Foreign policy and the Non-Aligned Movement
Sukarno's signature international contribution was the 1955 Bandung Conference, which brought together 29 newly independent Asian and African states. It was the moment when Asian and African nationalism organised itself collectively for the first time outside the framework of either Cold War bloc. The Non-Aligned Movement, formally established in 1961, grew directly out of Bandung.

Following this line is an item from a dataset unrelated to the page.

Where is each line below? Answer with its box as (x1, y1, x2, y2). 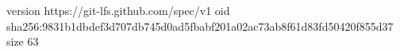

Domestically Sukarno was theatrically anti-Western. He confiscated remaining Dutch businesses in 1957, took Indonesia out of the United Nations in 1965 after Malaysia joined the Security Council, and launched the Konfrontasi campaign of low-level military hostility against Malaysia from 1963 to 1966.
The 1965 crisis
By the mid-1960s Sukarno was managing an increasingly precarious balance. The PKI — the Indonesian Communist Party — had grown to about three million members, the largest non-governing communist party in the world. The army, broadly anti-communist, watched it with alarm. Sukarno's own health was failing.
On the night of 30 September 1965, a group of army officers calling themselves the September 30th Movement (G30S) kidnapped and killed six anti-communist generals in Jakarta. Within hours, Major General Suharto had assumed command of the army's strategic reserve and begun moving against the plotters. Within days the PKI was being blamed for the entire affair. Within weeks an army-led, religiously-supported purge of suspected communists had begun across the country.
The killings of 1965–66 are now estimated at between 500,000 and a million people — the worst mass political violence in Indonesian history. The PKI was outlawed. Sukarno's political base collapsed.
Removal and death
By March 1966, with student protests in the streets and the army aligned against him, Sukarno was forced to sign the Supersemar — an executive order transferring effective authority to Suharto. He was formally stripped of the presidency in March 1967. Suharto would rule for the next 31 years.
Sukarno spent his last years under house arrest, in poor health, allowed only limited visitors. He died in June 1970 in Jakarta and was buried in his birthplace of Blitar, East Java. His grave is now a national monument.
Legacy
Sukarno's legacy is contested but enormous. He is the founder of the Indonesian state, the author of Pancasila, the orator who held the country's many factions and ethnicities together when nothing else did, and the architect of non-alignment. He is also responsible — depending on how one assigns blame — for the political and economic dysfunction that opened the door to the 1965 catastrophe.
His daughter Megawati Sukarnoputri later served as Indonesia's fifth president (2001–2004) and remains a central figure in the PDI-P party. The Sukarno name still moves voters.
Most central Indonesian cities have a Jalan Sukarno-Hatta — Sukarno-Hatta Street — named for the two co-signatories of the 1945 Proklamasi.